Features
How ready is Sri Lanka for India’s catastrophic Covid wildfire jumping across?
by Bodhi Dhanapala, Canada.
We hear that India has set a world record for Covid infections in a single day, and has even broken it again. It is even short of oxygen. Funeral pyres for burning on pavements and street corners. We also hear that the Covid virus has mutated to a new Indian virus, whose behaviour, i.e., its infective nature and degree of danger are still unknown. In any case, the epidemic is spreading like wildfire in India.
Of course, whatever happens in India, be it a pestilence, a political ‘parippu drop down’, or a religio-nationalist ill wind, they all come to Sri Lanka sooner or later. The recent high incidence of Covid in the Jaffna peninsula may well be the beginning of the ill wind that Lanka should expect from the North very soon.
But is Sri Lanka ready to face such a new wave of Covid? What is the stock capacity of Sri Lanka for oxygen? How much oxygen can Sri Lanka produce for its medical needs? Or, does it depend on supplies from abroad although making oxygen is a straight-forward technology? Has it as yet banned travel between India and Sri Lanka?
How may intensive care units (ICU) does Sri Lanka have when Covid patients require such care? The country has had now one year to get ready for this kind of anticipated third wave and waves that will come from new mutants. The situation seems bleak since the supply of vaccines that Sri Lanka got initially has dried up. The rich and powerful have got their vaccines. Even their drivers and “kussi ammas” have been inoculated. But the vast majority of poor people have had no vaccines.
India is a country where all kinds of “alternative therapies” were promoted and used against the Covid infection, claiming that the ancient medications handed down to them by the Ancient Rishis will “boost the immunity” if people would only drink various brews made out of traditional medicinal herbs. Even drinks made out of cow urine, doing various chants, animal sacrifices etc., were promoted. Of course, it turns out that these alternative therapies actually cost a lot of money although the pretense is claimed that the “dhesheeya” (indigenous) medications are inexpensive.
Even in India, an 8 oz packet containing an Ayurvedic product containing amla (“nelli”), coriander, ginger and a few other such herbs cost anything from $3 to $10! Are they any cheaper in Sri Lanka?
There was also a new twist to all this, where Indian doctors with some western training attempted to push mega doses of Vitamin D and Vitamin C as the solution to fight the epidemic. The same sort of propaganda happened in Sri Lanka. We remember well the misadventures of the Minister of Health and even the Speaker of Parliament in their embrace of the occult sciences.
Even the State Minster of Pharmaceutical Prodution and Supply and Regulation had her hand in these claims. However, we can hope that recent events have taught these people, and the gullible public, that there are no shortcuts to treating new types of infections unknown to mankind except with the power of new science, deployed with a rapidity that is faster than the rate of propagation or mutation of the virus.
The fact that the virus has mutated so many times in the course of one year should not surprise anybody. This is because the lifetime of a virus is short, and even a month is equal to thousands and thousands of virus generations, and this provides sufficiently long time scales for Darwin’s principles of evolution to enact themselves.
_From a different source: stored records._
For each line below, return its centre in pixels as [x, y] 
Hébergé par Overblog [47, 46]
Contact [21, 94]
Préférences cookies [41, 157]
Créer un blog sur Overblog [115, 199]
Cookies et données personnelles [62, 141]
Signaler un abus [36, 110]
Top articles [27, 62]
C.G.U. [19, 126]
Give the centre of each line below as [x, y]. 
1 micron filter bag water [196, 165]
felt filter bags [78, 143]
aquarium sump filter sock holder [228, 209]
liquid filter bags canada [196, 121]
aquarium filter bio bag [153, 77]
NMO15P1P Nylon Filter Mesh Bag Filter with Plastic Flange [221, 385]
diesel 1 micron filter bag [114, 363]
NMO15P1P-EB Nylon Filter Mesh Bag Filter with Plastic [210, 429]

And yet there are individuals who still refuse to believe that organisms mutate, and claim that Darwin is wrong.
So, assuming that the authorities who previously thought that occult “sciences” and herbal medications can stop the epidemic have learnt their lesson, we can only hope that they face the epidemic by getting ready for the inevitable – namely, a new epidemic of Covid in Sri Lanka, with the spark coming from the wildfire of an epdemic that is now burning in India.
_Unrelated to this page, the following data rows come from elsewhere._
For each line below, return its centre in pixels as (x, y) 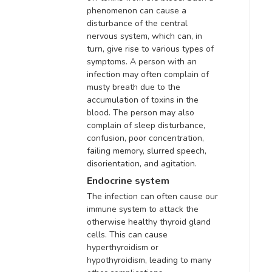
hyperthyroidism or (123, 248)
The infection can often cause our (152, 197)
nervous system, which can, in (144, 36)
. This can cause (136, 235)
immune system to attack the (143, 209)
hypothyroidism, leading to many (149, 260)
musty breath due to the (134, 87)
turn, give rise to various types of (150, 49)
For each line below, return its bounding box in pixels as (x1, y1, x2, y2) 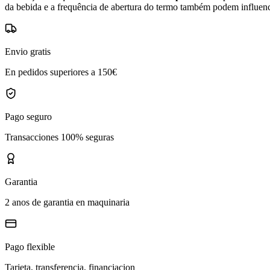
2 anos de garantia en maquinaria (5, 197, 130, 208)
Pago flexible (5, 242, 55, 253)
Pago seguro (5, 111, 52, 122)
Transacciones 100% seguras (5, 132, 114, 143)
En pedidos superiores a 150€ (5, 67, 117, 78)
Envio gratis (5, 46, 51, 57)
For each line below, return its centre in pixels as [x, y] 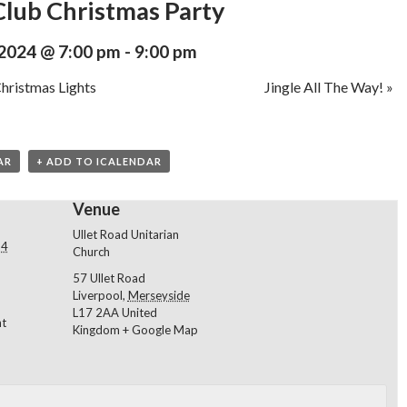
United [139, 313]
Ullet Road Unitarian [125, 234]
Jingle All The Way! [325, 87]
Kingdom [96, 330]
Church [91, 252]
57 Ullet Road [109, 278]
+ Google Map [160, 330]
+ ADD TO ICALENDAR [99, 161]

India is challenging China in its quest to become the leader of South Asia. But it has now shown that it cannot even govern itself. It is tied down to its own myths and mystical political ideologies. It has also signed itself into the hands of the devil by becoming a part of the Western Quad in its anger against China. Meanwhile, China has shown the world that it has the determination and the capacity to guide its people in the face of an extreme adversity. Furthermore, the Chinese people have shown a greater degree of rational behaviour than the Indians who have shown little capacity for social discipline.
Can Sri Lanka and its leaders do better?